Listening for Expert Identified Linguistic Features: Assessment of Audio Deepfake Discernment among Undergraduate Students

Authors: Noshaba N. Bhalli, Nehal Naqvi, Chloe Evered, Christine Mallinson, Vandana P. Janeja

Published: 2024-11-21 20:52:02+00:00

AI Summary

This paper evaluates the effectiveness of training undergraduate students to improve their ability to discern audio deepfakes by listening for expert-defined linguistic features (EDLFs). Using a pre-/post-experimental design, the study assesses whether familiarizing listeners with English language variation can enhance their perceptual awareness and discernment of fake audio. The research aims to improve human discernment as a key factor in cybersecurity solutions against audio misinformation.

Abstract

This paper evaluates the impact of training undergraduate students to improve their audio deepfake discernment ability by listening for expert-defined linguistic features. Such features have been shown to improve performance of AI algorithms; here, we ascertain whether this improvement in AI algorithms also translates to improvement of the perceptual awareness and discernment ability of listeners. With humans as the weakest link in any cybersecurity solution, we propose that listener discernment is a key factor for improving trustworthiness of audio content. In this study we determine whether training that familiarizes listeners with English language variation can improve their abilities to discern audio deepfakes. We focus on undergraduate students, as this demographic group is constantly exposed to social media and the potential for deception and misinformation online. To the best of our knowledge, our work is the first study to uniquely address English audio deepfake discernment through such techniques. Our research goes beyond informational training by introducing targeted linguistic cues to listeners as a deepfake discernment mechanism, via a training module.
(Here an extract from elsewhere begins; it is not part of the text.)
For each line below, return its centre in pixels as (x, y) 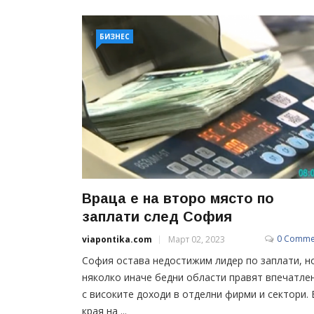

In a pre-/post- experimental design, we evaluated the impact of the training across 264 students as a representative cross section of all students at the University of Maryland, Baltimore County, and across experimental and control sections. Findings show that the experimental group showed a statistically significant decrease in their unsurety when evaluating audio clips and an improvement in their ability to correctly identify clips they were initially unsure about. While results are promising, future research will explore more robust and comprehensive trainings for greater impact.


Key findings
The experimental group showed a statistically significant decrease in their 'unsurety' when evaluating audio clips and an improvement in correctly identifying clips they were initially unsure about, particularly fake clips. However, this decrease in unsurety did not always directly translate to increased accuracy, and the training may have made students more skeptical of real audio. The control group, which received general deepfake information, also showed a significant improvement in accuracy when identifying real audio clips.
Approach
The researchers employed a pre-/post-experimental design with 264 undergraduate students, divided into experimental and control groups. The experimental group received a training module teaching them to identify five Expert-Defined Linguistic Features (EDLFs) in audio to discern deepfakes, while the control group read a general article about deepfakes. Students' abilities to identify real, fake, or uncertain audio clips were measured before and after the intervention.
Datasets
Audio clips for student assessment were randomly selected from several commonly used machine learning datasets, including ASVspoof 2017, FoR, LJ Speech Dataset, MelGAN, Assem-VC, and WaveNet, to create a hybrid dataset.
Model(s)
UNKNOWN
Author countries
United States